A titre liminaire, les demandes des parties tendant à voir le tribunal “constater” ou “dire et juger” ne constituant pas des prétentions au sens des articles 4, 5, 31, 768 et 954 du code de procédure civile mais des moyens ou arguments au soutien des véritables prétentions, il n’y a pas lieu de statuer sur celles ci.

I- Sur la résiliation du contrat de bail

A- Sur la clause résolutoire

L’article 1224 du code civil dispose que la résolution résulte soit de l’application d’une clause résolutoire soit, en cas d’inexécution suffisamment grave, d’une notification du créancier au débiteur ou d’une décision de justice. Selon l’article 1225 du même code, la clause résolutoire précise les engagements dont l’inexécution entraînera la résolution du contrat. La résolution est subordonnée à une mise en demeure infructueuse, s’il n’a pas été convenu que celle-ci résulterait du seul fait de l’inexécution. La mise en demeure ne produit effet que si elle mentionne expressément la clause résolutoire.

D’après l’article L. 145-41 du code de commerce, dans sa version applicable à l’espèce, toute clause insérée dans le bail prévoyant la résiliation de plein droit ne produit effet qu’un mois après un commandement demeuré infructueux. Le commandement doit, à peine de nullité, mentionner ce délai. Les juges saisis d’une demande présentée dans les formes et conditions prévues à l’article 1343-5 du code civil peuvent, en accordant des délais, suspendre la réalisation et les effets des clauses de résiliation, lorsque la résiliation n’est pas constatée ou prononcée par une décision de justice ayant acquis l’autorité de la chose jugée. La clause résolutoire ne joue pas, si le locataire se libère dans les conditions fixées par le juge.

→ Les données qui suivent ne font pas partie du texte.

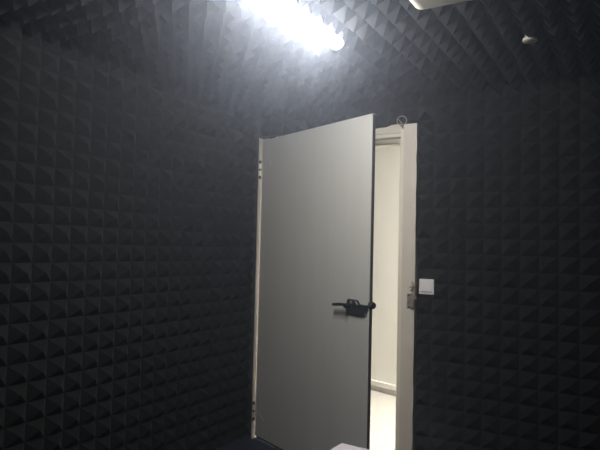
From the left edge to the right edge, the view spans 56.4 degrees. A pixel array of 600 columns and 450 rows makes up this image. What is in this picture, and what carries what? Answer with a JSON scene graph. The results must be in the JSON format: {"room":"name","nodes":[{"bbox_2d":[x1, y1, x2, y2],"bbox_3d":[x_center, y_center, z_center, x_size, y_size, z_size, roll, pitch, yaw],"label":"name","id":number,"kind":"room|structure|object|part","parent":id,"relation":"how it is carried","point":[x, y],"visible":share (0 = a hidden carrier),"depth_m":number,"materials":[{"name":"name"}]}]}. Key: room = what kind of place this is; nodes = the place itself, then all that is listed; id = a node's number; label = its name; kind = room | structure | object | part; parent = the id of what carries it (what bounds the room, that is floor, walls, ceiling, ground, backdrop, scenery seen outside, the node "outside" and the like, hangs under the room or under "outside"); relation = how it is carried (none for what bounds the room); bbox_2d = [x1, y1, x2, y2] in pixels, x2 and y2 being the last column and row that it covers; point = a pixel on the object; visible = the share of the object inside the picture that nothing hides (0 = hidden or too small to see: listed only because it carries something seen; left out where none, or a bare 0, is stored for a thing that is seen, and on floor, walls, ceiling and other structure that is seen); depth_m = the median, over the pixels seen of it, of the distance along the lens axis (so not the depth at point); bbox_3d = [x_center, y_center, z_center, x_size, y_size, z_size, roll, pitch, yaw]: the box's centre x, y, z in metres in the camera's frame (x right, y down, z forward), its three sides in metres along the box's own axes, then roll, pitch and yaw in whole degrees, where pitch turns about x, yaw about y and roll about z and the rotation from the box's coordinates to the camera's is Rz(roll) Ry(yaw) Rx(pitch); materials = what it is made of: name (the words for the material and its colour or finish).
{"room":"soundproof room","nodes":[
{"label":"soundproof room","id":0,"kind":"room"},
{"bbox_2d":[0,18,257,449],"bbox_3d":[-1.360,0.169,2.182,0.156,2.313,4.100,0,-3,30],"label":"wall","id":1,"kind":"structure","parent":0,"point":[127,203],"depth_m":2.83,"materials":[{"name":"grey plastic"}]},
{"bbox_2d":[0,0,599,117],"bbox_3d":[0.092,-0.899,1.446,3.205,0.172,4.000,0,-3,30],"label":"ceiling","id":2,"kind":"structure","parent":0,"point":[248,56],"depth_m":2.48,"materials":[{"name":"grey plastic"}]},
{"bbox_2d":[264,0,342,48],"bbox_3d":[-0.024,-0.812,2.067,0.062,0.100,0.740,0,-3,30],"label":"lamp","id":3,"kind":"object","parent":2,"relation":"attached to","point":[303,17],"visible":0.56,"depth_m":2.13,"materials":[{"name":"white glass"}]},
{"bbox_2d":[409,0,468,9],"bbox_3d":[0.487,-0.811,1.750,0.380,0.103,0.370,0,-3,30],"label":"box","id":4,"kind":"object","parent":2,"relation":"attached to","point":[419,4],"visible":1,"depth_m":1.91,"materials":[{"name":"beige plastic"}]},
{"bbox_2d":[522,35,536,43],"bbox_3d":[0.951,-0.793,2.318,0.057,0.071,0.057,0,-3,30],"label":"ceiling detector","id":5,"kind":"object","parent":2,"relation":"attached to","point":[526,39],"visible":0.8,"depth_m":2.30,"materials":[{"name":"beige plastic"}]},
{"bbox_2d":[216,390,395,449],"bbox_3d":[-0.931,1.414,2.845,5.633,0.100,7.928,4,-3,-44],"label":"floor","id":6,"kind":"structure","parent":0,"point":[383,405],"depth_m":3.92,"materials":[{"name":"beige tile"}]},
{"bbox_2d":[331,443,368,449],"bbox_3d":[0.194,0.969,1.322,0.420,0.718,0.340,0,-3,33],"label":"table","id":7,"kind":"object","parent":6,"relation":"on","point":[342,446],"visible":1,"depth_m":1.55,"materials":[{"name":"grey metal"}]},
{"bbox_2d":[371,146,399,384],"bbox_3d":[0.905,0.244,4.981,0.100,2.500,6.200,4,-3,-44],"label":"wall","id":8,"kind":"structure","parent":0,"point":[387,159],"depth_m":5.04,"materials":[{"name":"beige paint"}]},
{"bbox_2d":[371,385,395,395],"bbox_3d":[0.835,1.466,4.892,0.016,0.048,6.200,4,-3,-44],"label":"baseboard","id":9,"kind":"structure","parent":8,"relation":"attached to","point":[375,388],"depth_m":4.98,"materials":[{"name":"grey tile"}]},
{"bbox_2d":[371,379,395,390],"bbox_3d":[0.831,1.421,4.889,0.032,0.042,6.200,4,-3,-44],"label":"trim","id":10,"kind":"structure","parent":8,"relation":"attached to","point":[373,382],"depth_m":4.96,"materials":[{"name":"beige paint"}]},
{"bbox_2d":[246,69,599,449],"bbox_3d":[1.043,0.262,3.067,3.405,2.313,0.176,0,-3,30],"label":"wall","id":11,"kind":"structure","parent":0,"point":[508,334],"depth_m":2.98,"materials":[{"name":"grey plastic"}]},
{"bbox_2d":[252,113,375,449],"bbox_3d":[0.060,0.406,3.339,0.140,1.972,1.091,3,-3,-37],"label":"door","id":12,"kind":"structure","parent":11,"relation":"in","point":[314,342],"depth_m":3.26,"materials":[{"name":"grey laminate"}]},
{"bbox_3d":[0.219,0.433,3.037,0.028,0.026,0.119,3,-3,-37],"label":"lever","id":13,"kind":"part","parent":12,"relation":"part of","materials":[{"name":"black metal"}]},
{"bbox_2d":[251,123,419,449],"bbox_3d":[0.223,0.406,3.545,1.107,2.025,0.188,0,-3,30],"label":"trim","id":14,"kind":"structure","parent":11,"relation":"attached to","point":[407,138],"depth_m":3.23,"materials":[{"name":"white wood"}]},
{"bbox_2d":[407,294,416,308],"bbox_3d":[0.634,0.434,3.180,0.063,0.085,0.022,0,-3,30],"label":"strike plate","id":15,"kind":"object","parent":14,"relation":"attached to","point":[411,298],"visible":1,"depth_m":3.17,"materials":[{"name":"grey metal"}]},
{"bbox_2d":[396,116,406,128],"bbox_3d":[0.598,-0.606,3.300,0.060,0.072,0.046,1,-2,3],"label":"wire loop","id":16,"kind":"object","parent":11,"relation":"attached to","point":[402,125],"visible":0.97,"depth_m":3.29,"materials":[{"name":"grey metal"}]},
{"bbox_2d":[419,279,434,294],"bbox_3d":[0.724,0.351,3.190,0.086,0.086,0.034,0,-3,30],"label":"light switch","id":17,"kind":"object","parent":11,"relation":"attached to","point":[426,286],"visible":0.95,"depth_m":3.18,"materials":[{"name":"white plastic"}]}
]}

-Sur la validité du commandement de payer visant la clause résolutoire

La société MRA se prévaut de la nullité du commandement de payer visant la clause résolutoire au motif qu’il contient à la fois le rappel des dispositions de l’article L. 145-41 et l’indication qu’en cas de refus de quitter les lieux, il pourrait y être contraint par une ordonnance de référé, ce qui entrainerait une confusion dans l’esprit du débiteur de nature à l’induire en erreur.

En l’espèce, le commandement de payer visant la clause résolutoire délivré le 23 octobre 2020 comporte le visa et la copie de la clause résolutoire insérée au bail. Il comporte également la retranscription in extenso de l’article L.145-41 du code de commerce stipulant que le juge peut accorder des délais de paiement qui suspendent la réalisation et les effets de la clause.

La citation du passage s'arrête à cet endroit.